1. Estimation of vocabulary size

The first part of the assignment requires you to estimate the size of someone's "mental lexicon," by obtaining a sample of 100 words from a medium-sized English dictionary, and checking what fraction of that sample your subject knows.

Each time you access this link you'll get a random sample of 100 headwords from a recent Collegiate dictionary, sampled from a list with 78,984 entries overall. If you access this link instead, you'll get a plain text file from the same dictionary instead of an HTML page (for easier cutting and pasting into some word processors).

Question 1(a)

If you are a native speaker of English, you can use yourself as the subject. If you are not, then find a friend or acquaintance who is a native English speaker, and get them to do it for you.

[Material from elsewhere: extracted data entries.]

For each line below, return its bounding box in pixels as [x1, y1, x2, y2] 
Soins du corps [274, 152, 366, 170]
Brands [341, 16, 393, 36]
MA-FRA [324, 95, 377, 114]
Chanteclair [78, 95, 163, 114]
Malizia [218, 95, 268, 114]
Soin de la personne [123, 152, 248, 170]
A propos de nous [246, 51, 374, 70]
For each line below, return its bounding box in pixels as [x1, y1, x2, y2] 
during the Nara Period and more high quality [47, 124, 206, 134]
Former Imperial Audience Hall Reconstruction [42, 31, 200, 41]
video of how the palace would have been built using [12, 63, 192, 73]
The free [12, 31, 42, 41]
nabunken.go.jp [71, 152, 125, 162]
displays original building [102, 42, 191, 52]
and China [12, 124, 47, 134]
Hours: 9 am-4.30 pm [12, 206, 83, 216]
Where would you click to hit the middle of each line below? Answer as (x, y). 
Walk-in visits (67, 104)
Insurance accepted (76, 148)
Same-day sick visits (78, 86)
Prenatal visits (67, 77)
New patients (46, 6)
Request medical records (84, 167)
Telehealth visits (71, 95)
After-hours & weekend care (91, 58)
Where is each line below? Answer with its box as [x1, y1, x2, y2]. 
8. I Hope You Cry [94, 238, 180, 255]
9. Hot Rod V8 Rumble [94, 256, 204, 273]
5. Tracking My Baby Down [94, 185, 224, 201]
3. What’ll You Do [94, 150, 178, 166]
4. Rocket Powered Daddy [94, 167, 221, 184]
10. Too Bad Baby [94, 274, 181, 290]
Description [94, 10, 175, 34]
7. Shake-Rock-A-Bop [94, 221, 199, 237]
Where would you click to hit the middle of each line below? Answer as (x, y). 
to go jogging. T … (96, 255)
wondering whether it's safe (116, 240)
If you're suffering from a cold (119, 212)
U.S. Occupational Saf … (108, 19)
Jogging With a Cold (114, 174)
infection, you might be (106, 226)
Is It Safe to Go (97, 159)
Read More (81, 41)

Print out your sample of 100 words. For each one, answer yes ("I definitely know this word"), no ("I have no clue whatsoever about this word"), or maybe ("I have some sort of idea about this word, and could try to use it, but I might be at least partly wrong").

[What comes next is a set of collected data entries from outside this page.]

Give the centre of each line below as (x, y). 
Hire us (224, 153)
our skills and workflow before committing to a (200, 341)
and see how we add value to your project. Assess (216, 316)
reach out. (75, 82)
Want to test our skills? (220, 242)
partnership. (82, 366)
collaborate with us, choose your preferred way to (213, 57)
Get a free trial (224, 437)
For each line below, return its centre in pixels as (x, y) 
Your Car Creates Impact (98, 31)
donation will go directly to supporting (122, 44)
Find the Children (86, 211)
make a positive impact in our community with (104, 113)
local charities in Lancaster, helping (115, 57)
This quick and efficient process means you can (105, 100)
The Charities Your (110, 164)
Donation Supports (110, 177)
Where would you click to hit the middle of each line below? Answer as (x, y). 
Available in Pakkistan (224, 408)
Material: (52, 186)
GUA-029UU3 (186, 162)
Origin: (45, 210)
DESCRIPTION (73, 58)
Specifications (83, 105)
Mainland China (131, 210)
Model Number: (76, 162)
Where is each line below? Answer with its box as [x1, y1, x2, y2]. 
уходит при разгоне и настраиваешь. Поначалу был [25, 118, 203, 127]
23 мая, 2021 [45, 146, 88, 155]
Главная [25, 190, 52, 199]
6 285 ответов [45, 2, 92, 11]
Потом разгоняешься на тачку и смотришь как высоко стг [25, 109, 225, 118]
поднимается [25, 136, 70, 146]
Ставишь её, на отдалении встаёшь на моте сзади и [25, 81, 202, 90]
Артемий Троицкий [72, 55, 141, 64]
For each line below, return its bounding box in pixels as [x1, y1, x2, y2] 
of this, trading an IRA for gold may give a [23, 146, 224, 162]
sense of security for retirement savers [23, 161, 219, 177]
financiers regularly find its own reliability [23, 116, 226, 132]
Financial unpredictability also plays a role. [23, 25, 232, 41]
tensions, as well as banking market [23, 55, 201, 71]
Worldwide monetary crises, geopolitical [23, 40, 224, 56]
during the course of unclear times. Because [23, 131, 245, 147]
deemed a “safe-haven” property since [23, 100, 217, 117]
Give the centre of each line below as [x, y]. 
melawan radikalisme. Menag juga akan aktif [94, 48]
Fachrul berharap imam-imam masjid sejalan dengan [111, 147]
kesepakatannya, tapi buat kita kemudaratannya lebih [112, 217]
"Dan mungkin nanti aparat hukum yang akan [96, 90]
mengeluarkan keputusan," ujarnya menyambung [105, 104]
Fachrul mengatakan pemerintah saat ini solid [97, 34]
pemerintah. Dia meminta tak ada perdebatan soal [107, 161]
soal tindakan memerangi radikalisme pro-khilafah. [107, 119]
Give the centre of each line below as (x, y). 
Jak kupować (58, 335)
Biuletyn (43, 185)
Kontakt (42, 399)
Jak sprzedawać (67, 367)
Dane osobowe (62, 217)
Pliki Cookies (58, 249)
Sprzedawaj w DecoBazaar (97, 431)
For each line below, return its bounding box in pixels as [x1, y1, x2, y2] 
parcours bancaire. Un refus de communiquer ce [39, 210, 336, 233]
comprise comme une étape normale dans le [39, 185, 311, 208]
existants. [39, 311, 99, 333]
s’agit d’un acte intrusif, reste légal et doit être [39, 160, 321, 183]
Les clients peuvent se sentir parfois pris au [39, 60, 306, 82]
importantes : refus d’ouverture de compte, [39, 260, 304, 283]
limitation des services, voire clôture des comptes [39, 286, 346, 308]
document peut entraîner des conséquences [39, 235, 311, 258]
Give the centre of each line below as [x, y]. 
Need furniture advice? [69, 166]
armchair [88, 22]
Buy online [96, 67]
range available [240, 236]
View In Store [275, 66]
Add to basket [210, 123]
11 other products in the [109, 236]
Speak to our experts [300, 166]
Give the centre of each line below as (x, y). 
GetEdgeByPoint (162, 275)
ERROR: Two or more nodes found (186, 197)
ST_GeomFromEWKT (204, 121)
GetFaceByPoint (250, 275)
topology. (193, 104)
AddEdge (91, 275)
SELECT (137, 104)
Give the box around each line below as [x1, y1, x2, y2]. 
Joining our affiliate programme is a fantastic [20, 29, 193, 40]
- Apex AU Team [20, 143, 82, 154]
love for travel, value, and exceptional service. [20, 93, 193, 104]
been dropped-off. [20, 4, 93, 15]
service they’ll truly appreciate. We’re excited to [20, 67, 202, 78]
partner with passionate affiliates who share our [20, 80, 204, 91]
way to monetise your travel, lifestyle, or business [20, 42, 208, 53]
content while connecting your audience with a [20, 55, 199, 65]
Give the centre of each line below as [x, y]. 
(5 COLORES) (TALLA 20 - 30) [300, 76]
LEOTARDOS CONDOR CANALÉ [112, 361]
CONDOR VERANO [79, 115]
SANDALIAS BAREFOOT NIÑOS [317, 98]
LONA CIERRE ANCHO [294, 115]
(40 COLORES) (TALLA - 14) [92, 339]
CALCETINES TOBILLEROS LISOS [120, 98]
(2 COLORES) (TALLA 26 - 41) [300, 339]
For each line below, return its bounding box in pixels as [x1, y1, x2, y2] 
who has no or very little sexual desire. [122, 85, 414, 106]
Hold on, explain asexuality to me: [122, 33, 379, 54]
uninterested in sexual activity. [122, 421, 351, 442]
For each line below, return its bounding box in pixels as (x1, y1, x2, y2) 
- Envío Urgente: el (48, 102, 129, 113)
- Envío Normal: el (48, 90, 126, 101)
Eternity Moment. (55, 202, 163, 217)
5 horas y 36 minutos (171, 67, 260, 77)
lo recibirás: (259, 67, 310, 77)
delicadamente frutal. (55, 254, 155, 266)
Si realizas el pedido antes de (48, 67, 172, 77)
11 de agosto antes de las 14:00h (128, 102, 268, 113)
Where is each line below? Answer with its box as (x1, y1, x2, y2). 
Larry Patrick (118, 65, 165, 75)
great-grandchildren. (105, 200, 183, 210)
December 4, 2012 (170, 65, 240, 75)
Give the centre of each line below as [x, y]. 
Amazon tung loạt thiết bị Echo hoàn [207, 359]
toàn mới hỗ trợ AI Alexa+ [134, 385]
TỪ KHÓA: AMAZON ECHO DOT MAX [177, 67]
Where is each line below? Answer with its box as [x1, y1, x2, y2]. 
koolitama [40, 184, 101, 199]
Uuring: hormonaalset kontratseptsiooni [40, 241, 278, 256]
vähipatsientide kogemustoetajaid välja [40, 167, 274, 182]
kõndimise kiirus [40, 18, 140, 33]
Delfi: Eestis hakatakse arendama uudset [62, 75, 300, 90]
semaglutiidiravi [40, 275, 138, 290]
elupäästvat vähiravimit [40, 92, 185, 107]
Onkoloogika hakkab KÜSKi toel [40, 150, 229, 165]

Note that some of the "entries" are words with internal spaces, such as time capsule or press box. You can treat these just like the solid entries -- it's no harder to figure out if you know what Ponzi scheme means than it is to see if you know the meaning of androcentric or microcode.

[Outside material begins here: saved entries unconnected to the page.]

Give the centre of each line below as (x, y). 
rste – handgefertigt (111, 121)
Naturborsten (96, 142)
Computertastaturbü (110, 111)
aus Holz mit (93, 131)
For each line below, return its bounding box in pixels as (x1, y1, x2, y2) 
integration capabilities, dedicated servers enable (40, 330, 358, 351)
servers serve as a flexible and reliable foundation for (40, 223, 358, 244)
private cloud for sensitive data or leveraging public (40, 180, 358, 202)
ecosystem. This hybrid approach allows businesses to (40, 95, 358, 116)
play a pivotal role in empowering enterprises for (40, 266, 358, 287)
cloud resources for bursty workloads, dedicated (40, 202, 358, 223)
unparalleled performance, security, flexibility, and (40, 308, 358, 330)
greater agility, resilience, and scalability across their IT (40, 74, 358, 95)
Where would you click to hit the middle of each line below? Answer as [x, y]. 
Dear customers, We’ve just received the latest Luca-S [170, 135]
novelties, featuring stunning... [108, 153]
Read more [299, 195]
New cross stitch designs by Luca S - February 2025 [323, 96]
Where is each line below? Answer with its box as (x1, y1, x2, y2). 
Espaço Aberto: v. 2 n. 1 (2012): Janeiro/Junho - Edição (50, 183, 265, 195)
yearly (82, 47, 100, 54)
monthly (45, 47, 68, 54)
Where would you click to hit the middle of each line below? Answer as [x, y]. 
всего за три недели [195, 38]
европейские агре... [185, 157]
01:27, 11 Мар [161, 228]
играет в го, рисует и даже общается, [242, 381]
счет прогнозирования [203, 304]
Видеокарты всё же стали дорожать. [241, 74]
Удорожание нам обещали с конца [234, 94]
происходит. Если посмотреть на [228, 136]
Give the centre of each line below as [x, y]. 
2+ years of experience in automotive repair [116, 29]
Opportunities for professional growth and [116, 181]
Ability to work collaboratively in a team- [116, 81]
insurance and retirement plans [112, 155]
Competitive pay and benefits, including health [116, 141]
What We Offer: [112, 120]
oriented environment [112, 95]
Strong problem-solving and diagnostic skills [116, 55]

Of course, it isn't easy in any case -- without looking at the whole dictionary entry, you may sometimes be unsure whether your belief about a word's meaning is in fact correct. In such cases, you can look the word up in a regular paper dictionary, or on-line here:


In many cases, with or without checking the word in the dictionary, it's clear that you have partial knowledge -- for instance, you might know that exocrine is the opposite of endocrine, and has something to do with hormones and stuff, but be a little vague on exactly what it means beyond that. In this sort of case, you should score the word as "maybe."

If you total your "yes", "maybe" and "no" items separately, you'll wind up with range of estimates, such as "I know between 65 (count of "yes" answers) and 78 (count of "yes" and "maybe" answers) of the items on my list."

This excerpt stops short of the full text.